We should save every model we experiment with, so we can come back easily to any model we want, saving both hyperparameters and the trained parameters, as well as the cross-validation scores and maybe even the predictions. You can save Scikit-Learn models by using Python's _pickle_ module, or using sklearn.externals.joblib

In [None]:
from sklearn.externals import joblib
joblib.dump(my_model, "my_model.pkl")
# and later...
my_model_loaded = joblib.load("my_model.pkl")

The goal is to find to shortlist a few promising models (two to five).

### Fine-Tune Your Model

Now that we have a shortlist of promising models, we need to fine-tune them.

#### Grid Search

Rather than trying manually different combinations of hyperparameters, we can use Scikit-Learn's _GridSearchCV_ to search for us. We pass the hyperparameters we want to experiment with, and what values to try out, and it will evaluate all the possible combinations of hyperparameters values, using cross-validation

In [None]:
from sklearn.model_selection import GridSearchCV
param_grid = [
    {'n_estimators': [3, 10, 30], 'max_features': [2, 4, 6, 8]},
    {'bootstrap': [False], 'n_estimators': [3, 10], 'max_features': [2, 3, 4]},
]

forest_reg = RandomForestRegressor()

grid_search = GridSearchCV(forest_reg, param_grid, cv=5,
                    scoring='neg_mean_squared_error',
                    return_train_score=True)
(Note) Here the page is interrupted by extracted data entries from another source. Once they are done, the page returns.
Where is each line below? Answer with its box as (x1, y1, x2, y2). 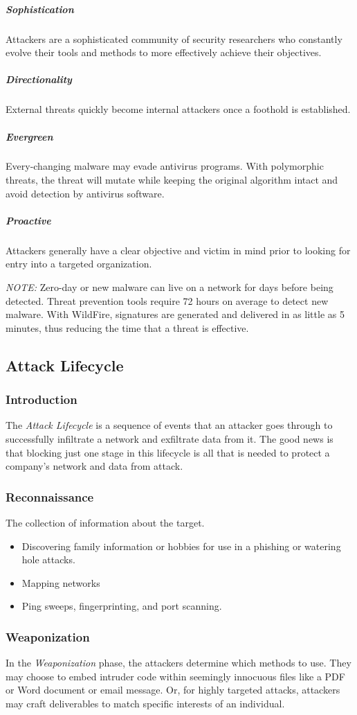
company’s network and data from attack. (6, 459, 183, 473)
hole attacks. (21, 552, 75, 567)
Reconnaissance (6, 488, 94, 505)
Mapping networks (21, 575, 100, 590)
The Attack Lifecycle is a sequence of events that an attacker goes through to (6, 418, 333, 432)
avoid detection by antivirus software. (6, 186, 165, 200)
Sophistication (6, 1, 74, 16)
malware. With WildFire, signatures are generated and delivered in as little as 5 (6, 307, 345, 321)

grid_search.fit(housing_prepared, housing_labels)

If _GridSearchCV_ is initialized with refit = True (which is the default), then once it finds the best estimator using cross-validation, it retrains on the whole training set.

Some of the data preparation steps can also be treated as hyperparameters. For example, GridSearch will find out whether or not to add a feature we are not sure about, similarly being used to find the best way to handle outliers, missing features, feature selection, etc.



### Randomized Search

When the hyperparameter _search space_ is large, it is often preferable to use _RandomizedSearchCV_ instead. It is used the same way as _GridSearchCV_, but instead of trying out all possible combinations, it evaluates a given number of random combinations by selecting a random value for each hyperparameter at every iteration.

### Ensemble Methods

Try to combine the models that perform best. The group ("ensemble") will often perform better than the best individual model, especially if the individual models makes very different type of errors.

### Analyze the Best Models and their Errors

![image.png](attachment:image.png)

![image-2.png](attachment:image-2.png)


Then try some solutions, like dropping less important features, look at specific errors your system makes, etc

### Evaluate your system

After tweaking your model, it is time to evaluate the final model on the test set. Find its generalization error, and a 95% confidence interval.



---

## Present your solution

highlight what we learned, what worked and what did not, the assumptions made, system's limitations, etc

## Launch, Monitor, and Maintain Your System

* Get solution ready for production, pluggin the production input data sources into the system and writing tests.

* Monitor code to check system's live performance at regular intervals and trigger alerts when it drops &rarr; avoid breakage and performance degradation.

* Human evaluation of the system

* Evaluate input data quality

* Retrain the model on a regular basis using fresh data &rarr; automate it as much as possible)